Ok, well I am going to either pull the convict or the Acara and Firemouth and put them in another tank. At least temporarily until I figure something out. The aggression seems to have stepped up a notch again. The way the convict is cruising around the tank looking up and down all the decorations, it almost seems like she is looking for a place to lay some eggs.


----------



## justin3p0 (Apr 5, 2010)

you dont have to take my advice for it....

the three cichlids u have even in a 75gallon is risky....

its not about the 75 gallons of water to hold the bio-load with cichlids.....

the bigger the floor layout of the tank the better chance of housing more fish....

cichlids like space think of them as grumpy old men u shove alot of them in a tight fit room and you will have trouble..... (i work in a retirment home)


----------



## justin3p0 (Apr 5, 2010)

what your doing wrong is trying to 2 pretty aggressive fish in a smaller sized tank with a 3rd cichlid of similar size and shape. If you dont remove the acara it will most likely get killed, acara are pretty mild manner cichlids. So if you remove the acara to another tank.....(bare min 20gal). then you have the FM and convict left in the 40gal but dont rule problems out just yet. even a 40gal tank is not big enough to say "oh well both the fish are medium i can put them in this medium size tank". Not true... i mean sure it could work great or you could end up with either a overly aggressive FM or an over aggressive convict....

So if i were you id leave the con and FM in the 40 and watch close if you have problems well ull probly need a third tank or give a fish away....


----------



## JoelRHale (Apr 22, 2011)

Just goes to show you how you can't gauge a fish by the species. My 3.5"-4" female convict is as gentle as a lamb.

I agree with everyone that the tank is too small. I'd keep your favorite, rehome the other two, then increase your tetra school or add another species tetra school.


----------



## Chromedome52 (Jul 25, 2009)

I'd like to see a photo of this 5" female Convict with long fins. The behavior and description make me think you have a male rather than a female. In 40+ years, I've never seen a 5" female, though I do consider it possible.

It sounds to me like the Convict is an older fish, who's established territory was the whole tank. Then the other fish were added (guessing, based on the various sizes given). If the tank wasn't rearranged a lot, or the Convict removed and returned, he/she is just defending the established territory. Regardless, for a convict of that size, a 36" tank is going to be the whole territory eventually, anyway. The other fish are not as aggressive, and might get along in that tank. I'd remove the Con.


----------



## judej (Feb 5, 2010)

Ok, thanks for the advice everyone.

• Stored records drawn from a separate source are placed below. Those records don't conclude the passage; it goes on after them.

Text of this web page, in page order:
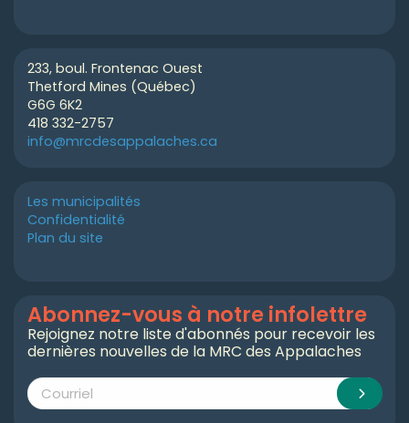
233, boul. Frontenac Ouest
Thetford Mines (Québec)
G6G 6K2
418 332-2757
info@mrcdesappalaches.ca
Les municipalités
Confidentialité
Plan du site
Abonnez-vous à notre infolettre
Rejoignez notre liste d'abonnés pour recevoir les
dernières nouvelles de la MRC des Appalaches
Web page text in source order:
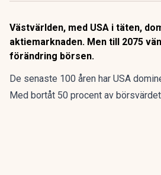
Västvärlden, med USA i täten,
aktiemarknaden. Men till 2075
förändring börsen.
De senaste 100 åren har USA
Med bortåt 50 procent av
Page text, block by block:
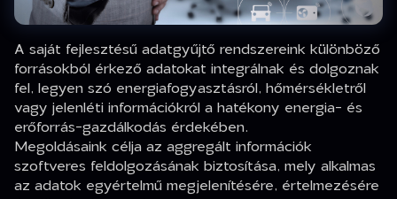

I do appreciate it.

I have pulled out the con, and placed it in a 30 gal that only had 3 hatchetfish and a rubberlips pleco. So now my 40 gal just has the Acara, Firemouth, a school of tetras and a bristlenose. I hope with the change the Acara can relax and perk up a bit.

I will try and get a pic of the con and post it so you can tell me if you think it's a male. When I bought it, "she" had quite a rusty red belly. It has faded over time but hasnt completely gone away. I would be lying if I told you I hadn't question if it was male or female before.


----------



## judej (Feb 5, 2010)

OK as promised, here are some pics of my con in her (?) own 30 gal. Let me know what you think. Is she a he?








[/URL]
IMGP1108 by johnson.cd80, on Flickr.....[/img]








[/URL]
IMGP1115 by johnson.cd80, on Flickr.....[/img]








[/URL]
IMGP1127 by johnson.cd80, on Flickr.....[/img]








[/URL]
IMGP1099 by johnson.cd80, on Flickr.....[/img]


----------



## Chromedome52 (Jul 25, 2009)

Welllllll, it certainly looks female, but I think your size estimate is a bit overstated. From the items I see in close proximity, I'd say she's maybe three to three and a half inches at absolute best. Still, quite impressive for a female. Color's not too bad, either.

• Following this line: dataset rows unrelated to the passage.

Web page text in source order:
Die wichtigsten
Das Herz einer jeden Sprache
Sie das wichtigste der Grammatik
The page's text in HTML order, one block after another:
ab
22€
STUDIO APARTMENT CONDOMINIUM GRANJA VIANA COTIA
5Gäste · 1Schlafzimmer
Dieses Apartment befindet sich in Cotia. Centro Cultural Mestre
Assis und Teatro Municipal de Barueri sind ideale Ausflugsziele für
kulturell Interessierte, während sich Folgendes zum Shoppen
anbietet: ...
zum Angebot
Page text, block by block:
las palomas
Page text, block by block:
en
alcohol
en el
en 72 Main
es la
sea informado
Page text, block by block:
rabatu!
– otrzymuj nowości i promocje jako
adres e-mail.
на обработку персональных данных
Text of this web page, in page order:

It's a shame she's gotten so ornery. Maybe find her a boyfriend? :wink:


----------



## MonteSS (Dec 8, 2008)

Certainly looks female to me.

Here is my 2 year old 4.5" female Con. She pretty much lost all her orange on her belly.

She is at the end of the vid. The ones at the beginning are her hybrid babies that paired up at about 2". Dad HRP is also in the video






....Bill


----------



## judej (Feb 5, 2010)

Thanks those who commented to confirm that she is in fact a she. So I tried my best to "measure" her again and 5" in fact may have been a bit high. It's tough holding a ruler up to the glass and waiting for her to swim by close enough to accurately see. I am still pretty sure she is at least over 4" nose to tip of back fin.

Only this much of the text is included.